== AIM OF THE TASK ==
Set down each line of the material that follows, exactly, with no pictures.

■ ■ ■ ■

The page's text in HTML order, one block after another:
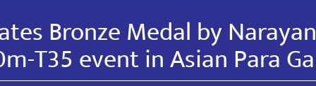
Global Recognition
Infographics
Insights
Motherhood
International
Kashi Vikas Yatra
Text
Interviews
Blog
Bronze Medal by
T35 event in Asian Para

■ ■ ■ ■

== OUTPUT ==
The page's text in HTML order, one block after another:
Global Recognition
Infographics
Insights
Motherhood
International
Kashi Vikas Yatra
Text
Interviews
Blog
Bronze Medal by
T35 event in Asian Para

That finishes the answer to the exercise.